Assignment:
Everything in the data except the pictures belongs in your answer, copied exactly.
=== Begin Enclosure ===
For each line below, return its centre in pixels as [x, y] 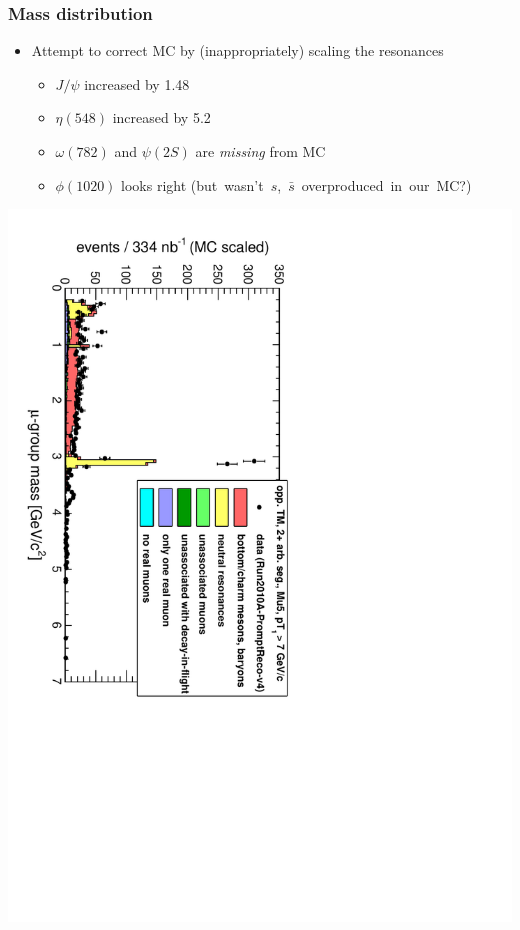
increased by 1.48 [137, 83]
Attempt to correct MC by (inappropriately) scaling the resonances [237, 50]
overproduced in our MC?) [386, 184]
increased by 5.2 [161, 117]
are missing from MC [260, 151]
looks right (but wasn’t [192, 184]
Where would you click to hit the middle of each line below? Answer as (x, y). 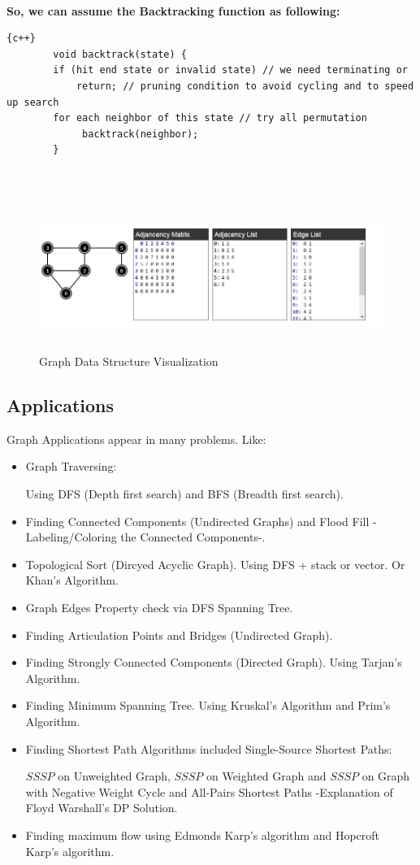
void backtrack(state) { (120, 54)
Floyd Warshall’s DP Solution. (102, 808)
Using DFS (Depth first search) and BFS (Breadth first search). (184, 494)
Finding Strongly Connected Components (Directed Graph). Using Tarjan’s (214, 662)
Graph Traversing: (71, 466)
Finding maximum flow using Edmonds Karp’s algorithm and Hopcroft (202, 835)
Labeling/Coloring (71, 537)
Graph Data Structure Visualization (129, 361)
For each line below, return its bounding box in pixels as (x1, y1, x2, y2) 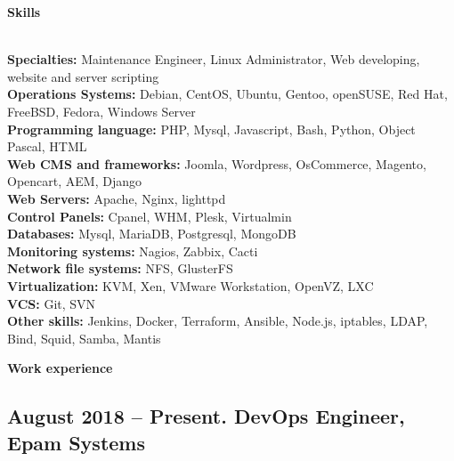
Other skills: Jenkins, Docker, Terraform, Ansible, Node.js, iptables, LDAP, (7, 311, 428, 330)
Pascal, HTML (7, 137, 87, 156)
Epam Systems (7, 428, 146, 456)
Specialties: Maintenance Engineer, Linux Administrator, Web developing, (7, 50, 420, 69)
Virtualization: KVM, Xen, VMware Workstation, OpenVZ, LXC (7, 276, 374, 295)
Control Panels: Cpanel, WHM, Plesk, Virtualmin (7, 206, 292, 225)
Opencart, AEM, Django (7, 172, 142, 190)
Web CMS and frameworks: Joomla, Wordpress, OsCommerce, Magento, (7, 154, 426, 173)
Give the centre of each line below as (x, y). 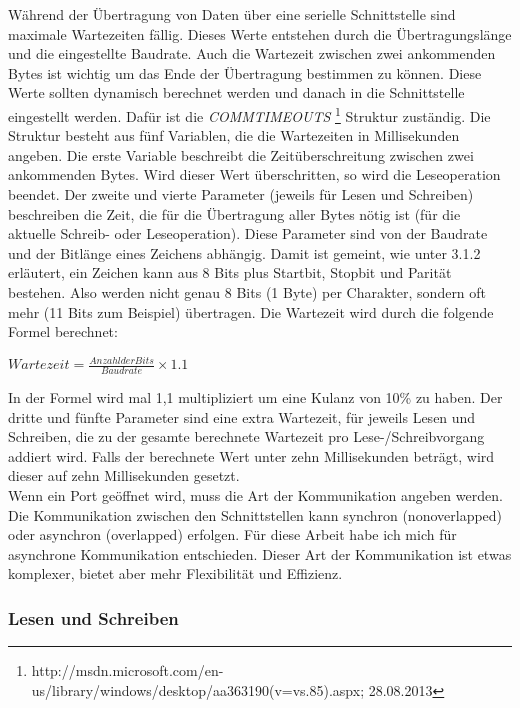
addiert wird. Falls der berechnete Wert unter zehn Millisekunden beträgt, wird (251, 455)
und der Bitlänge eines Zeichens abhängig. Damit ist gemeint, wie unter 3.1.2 (244, 252)
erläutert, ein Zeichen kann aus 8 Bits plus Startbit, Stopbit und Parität (230, 272)
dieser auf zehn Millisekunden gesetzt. (124, 475)
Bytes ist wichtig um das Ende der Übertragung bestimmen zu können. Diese (245, 72)
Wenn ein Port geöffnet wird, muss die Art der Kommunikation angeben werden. (255, 495)
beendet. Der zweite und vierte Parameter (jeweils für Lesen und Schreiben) (241, 194)
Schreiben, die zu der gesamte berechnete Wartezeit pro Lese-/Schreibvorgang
=== End Enclosure ===
Response box:
For each line below, return its centre in pixels as [x, y] 
increased by 1.48 [137, 83]
Attempt to correct MC by (inappropriately) scaling the resonances [237, 50]
overproduced in our MC?) [386, 184]
increased by 5.2 [161, 117]
are missing from MC [260, 151]
looks right (but wasn’t [192, 184]
Where would you click to hit the middle of each line below? Answer as (x, y). 
void backtrack(state) { (120, 54)
Floyd Warshall’s DP Solution. (102, 808)
Using DFS (Depth first search) and BFS (Breadth first search). (184, 494)
Finding Strongly Connected Components (Directed Graph). Using Tarjan’s (214, 662)
Graph Traversing: (71, 466)
Finding maximum flow using Edmonds Karp’s algorithm and Hopcroft (202, 835)
Labeling/Coloring (71, 537)
Graph Data Structure Visualization (129, 361)
For each line below, return its bounding box in pixels as (x1, y1, x2, y2) 
Other skills: Jenkins, Docker, Terraform, Ansible, Node.js, iptables, LDAP, (7, 311, 428, 330)
Pascal, HTML (7, 137, 87, 156)
Epam Systems (7, 428, 146, 456)
Specialties: Maintenance Engineer, Linux Administrator, Web developing, (7, 50, 420, 69)
Virtualization: KVM, Xen, VMware Workstation, OpenVZ, LXC (7, 276, 374, 295)
Control Panels: Cpanel, WHM, Plesk, Virtualmin (7, 206, 292, 225)
Opencart, AEM, Django (7, 172, 142, 190)
Web CMS and frameworks: Joomla, Wordpress, OsCommerce, Magento, (7, 154, 426, 173)
Give the centre of each line below as (x, y). 
addiert wird. Falls der berechnete Wert unter zehn Millisekunden beträgt, wird (251, 455)
und der Bitlänge eines Zeichens abhängig. Damit ist gemeint, wie unter 3.1.2 (244, 252)
erläutert, ein Zeichen kann aus 8 Bits plus Startbit, Stopbit und Parität (230, 272)
dieser auf zehn Millisekunden gesetzt. (124, 475)
Bytes ist wichtig um das Ende der Übertragung bestimmen zu können. Diese (245, 72)
Wenn ein Port geöffnet wird, muss die Art der Kommunikation angeben werden. (255, 495)
beendet. Der zweite und vierte Parameter (jeweils für Lesen und Schreiben) (241, 194)
Schreiben, die zu der gesamte berechnete Wartezeit pro Lese-/Schreibvorgang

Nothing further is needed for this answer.